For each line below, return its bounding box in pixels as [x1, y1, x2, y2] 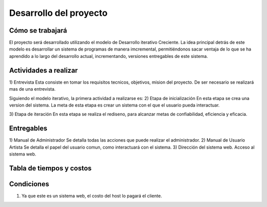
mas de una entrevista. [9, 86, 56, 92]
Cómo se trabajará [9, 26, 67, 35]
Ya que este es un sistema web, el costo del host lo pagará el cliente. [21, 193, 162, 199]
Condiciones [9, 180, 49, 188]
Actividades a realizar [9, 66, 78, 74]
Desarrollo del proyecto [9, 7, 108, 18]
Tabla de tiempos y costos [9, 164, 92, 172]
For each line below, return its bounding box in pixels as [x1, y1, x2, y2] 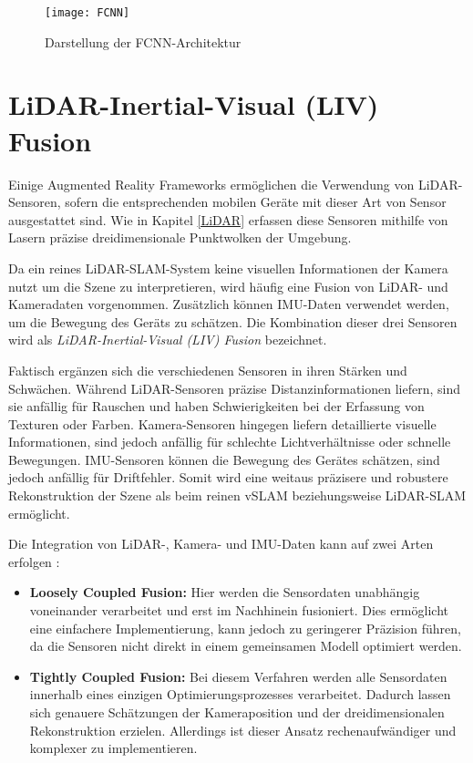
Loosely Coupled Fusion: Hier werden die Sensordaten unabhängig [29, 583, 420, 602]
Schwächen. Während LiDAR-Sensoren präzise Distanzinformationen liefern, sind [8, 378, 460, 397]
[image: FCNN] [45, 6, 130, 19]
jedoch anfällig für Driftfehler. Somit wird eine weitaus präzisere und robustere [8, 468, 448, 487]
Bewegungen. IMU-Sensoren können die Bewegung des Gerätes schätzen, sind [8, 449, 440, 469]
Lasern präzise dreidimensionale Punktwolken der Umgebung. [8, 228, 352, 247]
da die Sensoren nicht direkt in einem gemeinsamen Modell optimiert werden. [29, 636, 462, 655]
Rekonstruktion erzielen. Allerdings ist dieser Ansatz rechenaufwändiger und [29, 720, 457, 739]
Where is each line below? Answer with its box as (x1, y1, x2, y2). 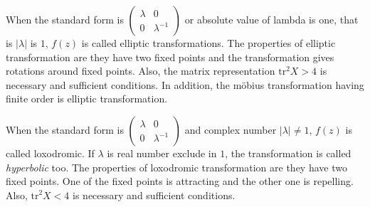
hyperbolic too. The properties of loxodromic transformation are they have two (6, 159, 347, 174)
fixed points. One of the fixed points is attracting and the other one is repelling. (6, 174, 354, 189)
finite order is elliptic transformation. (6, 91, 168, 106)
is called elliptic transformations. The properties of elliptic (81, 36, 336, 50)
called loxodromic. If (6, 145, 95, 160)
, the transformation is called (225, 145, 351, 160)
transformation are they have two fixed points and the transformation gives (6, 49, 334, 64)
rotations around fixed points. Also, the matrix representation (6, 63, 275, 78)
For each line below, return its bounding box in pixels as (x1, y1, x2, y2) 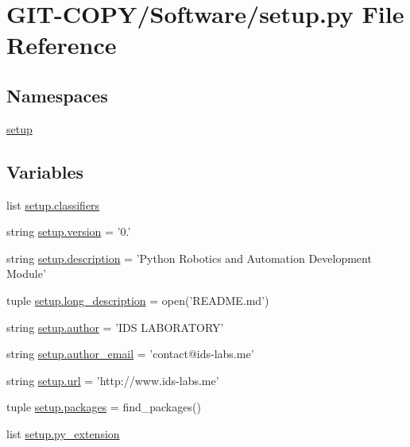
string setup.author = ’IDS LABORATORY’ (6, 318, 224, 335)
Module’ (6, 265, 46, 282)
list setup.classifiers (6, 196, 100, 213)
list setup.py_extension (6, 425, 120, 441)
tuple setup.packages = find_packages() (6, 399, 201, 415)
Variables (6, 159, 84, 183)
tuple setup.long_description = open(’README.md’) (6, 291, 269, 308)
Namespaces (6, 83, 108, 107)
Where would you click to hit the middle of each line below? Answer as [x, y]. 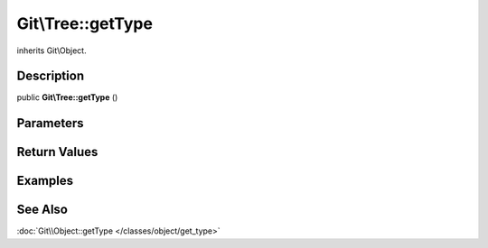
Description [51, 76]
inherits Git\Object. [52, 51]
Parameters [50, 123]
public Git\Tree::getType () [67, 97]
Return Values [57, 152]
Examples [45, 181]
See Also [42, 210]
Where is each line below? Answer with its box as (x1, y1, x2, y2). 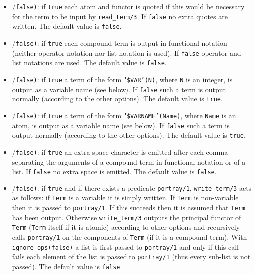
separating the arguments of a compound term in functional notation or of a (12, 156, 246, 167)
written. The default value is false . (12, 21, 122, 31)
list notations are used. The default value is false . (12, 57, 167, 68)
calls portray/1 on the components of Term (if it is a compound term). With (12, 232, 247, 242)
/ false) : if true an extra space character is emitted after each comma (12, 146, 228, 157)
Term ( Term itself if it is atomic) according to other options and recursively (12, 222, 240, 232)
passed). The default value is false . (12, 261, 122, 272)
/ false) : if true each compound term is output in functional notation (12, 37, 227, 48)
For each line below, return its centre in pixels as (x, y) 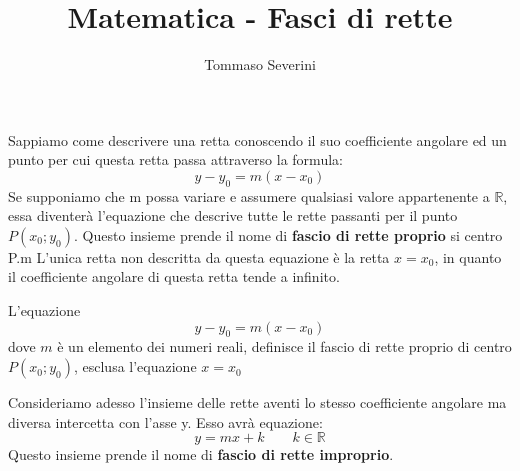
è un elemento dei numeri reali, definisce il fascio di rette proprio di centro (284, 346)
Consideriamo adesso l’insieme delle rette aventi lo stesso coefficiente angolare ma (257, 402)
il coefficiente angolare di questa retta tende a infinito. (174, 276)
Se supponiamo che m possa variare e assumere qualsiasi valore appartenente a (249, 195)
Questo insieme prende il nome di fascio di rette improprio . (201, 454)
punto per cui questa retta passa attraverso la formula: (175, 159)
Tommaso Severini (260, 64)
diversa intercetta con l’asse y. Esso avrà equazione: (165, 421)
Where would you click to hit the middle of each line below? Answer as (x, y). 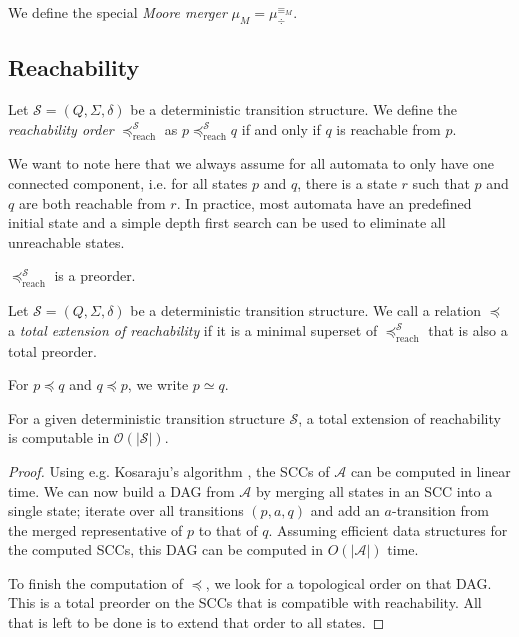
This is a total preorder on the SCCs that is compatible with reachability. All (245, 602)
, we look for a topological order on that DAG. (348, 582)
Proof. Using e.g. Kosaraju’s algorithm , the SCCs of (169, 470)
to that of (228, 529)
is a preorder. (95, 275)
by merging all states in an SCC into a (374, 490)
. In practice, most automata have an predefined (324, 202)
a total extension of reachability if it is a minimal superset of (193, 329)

···

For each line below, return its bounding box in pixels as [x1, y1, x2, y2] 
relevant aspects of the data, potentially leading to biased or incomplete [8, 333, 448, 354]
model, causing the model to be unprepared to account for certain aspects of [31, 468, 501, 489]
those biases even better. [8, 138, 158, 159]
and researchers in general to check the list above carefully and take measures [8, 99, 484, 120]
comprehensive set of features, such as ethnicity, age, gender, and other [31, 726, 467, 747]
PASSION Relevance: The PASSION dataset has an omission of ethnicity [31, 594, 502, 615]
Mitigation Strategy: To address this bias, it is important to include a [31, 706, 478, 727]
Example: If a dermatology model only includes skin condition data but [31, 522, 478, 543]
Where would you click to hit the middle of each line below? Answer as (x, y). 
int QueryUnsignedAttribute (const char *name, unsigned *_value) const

···

Only a number is wanted here: the tally of lines in the entries that include the word "functional".

> [Solution below]: 2